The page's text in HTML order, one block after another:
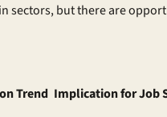
sectors, but there are
Trend Implication for Job
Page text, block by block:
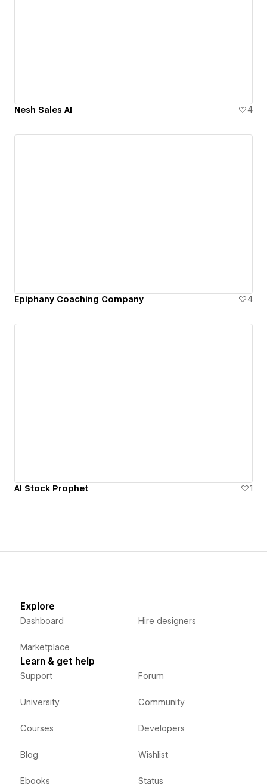
Nesh Sales AI 4
Epiphany Coaching Company 4
AI Stock Prophet 1
Explore
Dashboard
Marketplace
Hire designers
Learn & get help
Support
University
Courses
Blog
Ebooks
Forum
Community
Developers
Wishlist
Status
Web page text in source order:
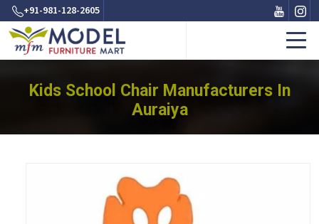
+91-981-128-2605
Kids School Chair Manufacturers In
Auraiya
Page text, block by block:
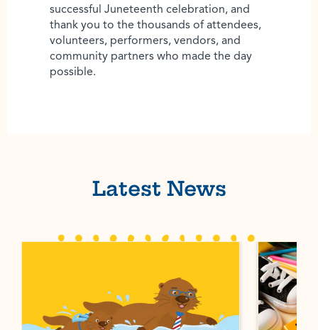
successful Juneteenth celebration, and
thank you to the thousands of attendees,
volunteers, performers, vendors, and
community partners who made the day
possible.
Latest News
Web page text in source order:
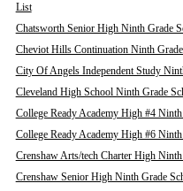
List
Chatsworth Senior High Ninth Grade
Cheviot Hills Continuation Ninth
City Of Angels Independent Study
Cleveland High School Ninth Grade
College Ready Academy High #4
College Ready Academy High #6
Crenshaw Arts/tech Charter High
Crenshaw Senior High Ninth Grade
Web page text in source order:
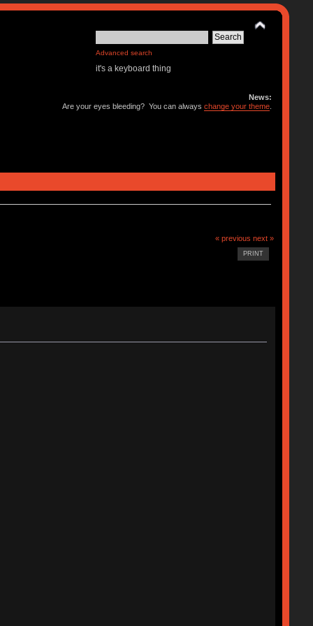
Advanced search
it's a keyboard thing
News:
Are your eyes bleeding? You can alwayschange your theme
« previous next »
PRINT
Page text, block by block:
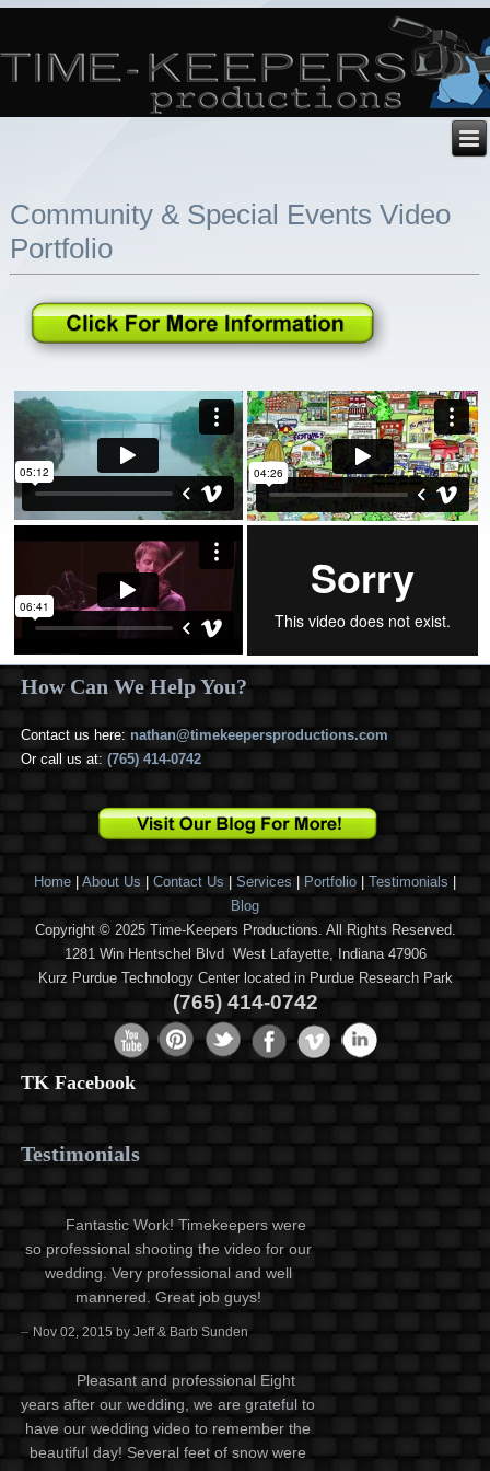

### What is required
Reproduce all of the material above word for word. Omit the pictures.

### Reply to the exercise
The page's text in HTML order, one block after another:
sectors, but there are
Trend Implication for Job
Page text, block by block:
Nesh Sales AI 4
Epiphany Coaching Company 4
AI Stock Prophet 1
Explore
Dashboard
Marketplace
Hire designers
Learn & get help
Support
University
Courses
Blog
Ebooks
Forum
Community
Developers
Wishlist
Status
Web page text in source order:
+91-981-128-2605
Kids School Chair Manufacturers In
Auraiya
Page text, block by block:
successful Juneteenth celebration, and
thank you to the thousands of attendees,
volunteers, performers, vendors, and
community partners who made the day
possible.
Latest News
Web page text in source order:
List
Chatsworth Senior High Ninth Grade
Cheviot Hills Continuation Ninth
City Of Angels Independent Study
Cleveland High School Ninth Grade
College Ready Academy High #4
College Ready Academy High #6
Crenshaw Arts/tech Charter High
Crenshaw Senior High Ninth Grade
Web page text in source order:
Advanced search
it's a keyboard thing
News:
Are your eyes bleeding? You can alwayschange your theme
« previous next »
PRINT
Page text, block by block:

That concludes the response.